***** Available data

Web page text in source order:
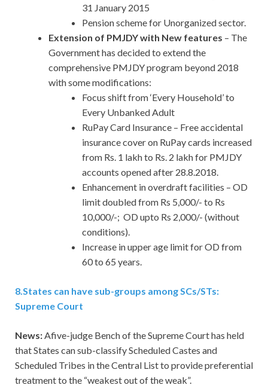
31 January 2015
Pension scheme for Unorganized sector.
Extension of PMJDY with New features – The
Government has decided to extend the
comprehensive PMJDY program beyond 2018
with some modifications:
Focus shift from ‘Every Household’ to
Every Unbanked Adult
RuPay Card Insurance – Free accidental
insurance cover on RuPay cards increased
from Rs. 1 lakh to Rs. 2 lakh for PMJDY
accounts opened after 28.8.2018.
Enhancement in overdraft facilities – OD
limit doubled from Rs 5,000/- to Rs
10,000/-; OD upto Rs 2,000/- (without
conditions).
Increase in upper age limit for OD from
60 to 65 years.
8.States can have sub-groups among SCs/STs:
Supreme Court
News:Afive-judge Bench of the Supreme Court has held
that States can sub-classify Scheduled Castes and
Scheduled Tribes in the Central List to provide preferential
treatment to the “weakest out of the weak”.

**********

Task objective: Transcribe every entry exactly. Leave out the pictures.

Expected output:
Web page text in source order:
31 January 2015
Pension scheme for Unorganized sector.
Extension of PMJDY with New features – The
Government has decided to extend the
comprehensive PMJDY program beyond 2018
with some modifications:
Focus shift from ‘Every Household’ to
Every Unbanked Adult
RuPay Card Insurance – Free accidental
insurance cover on RuPay cards increased
from Rs. 1 lakh to Rs. 2 lakh for PMJDY
accounts opened after 28.8.2018.
Enhancement in overdraft facilities – OD
limit doubled from Rs 5,000/- to Rs
10,000/-; OD upto Rs 2,000/- (without
conditions).
Increase in upper age limit for OD from
60 to 65 years.
8.States can have sub-groups among SCs/STs:
Supreme Court
News:Afive-judge Bench of the Supreme Court has held
that States can sub-classify Scheduled Castes and
Scheduled Tribes in the Central List to provide preferential
treatment to the “weakest out of the weak”.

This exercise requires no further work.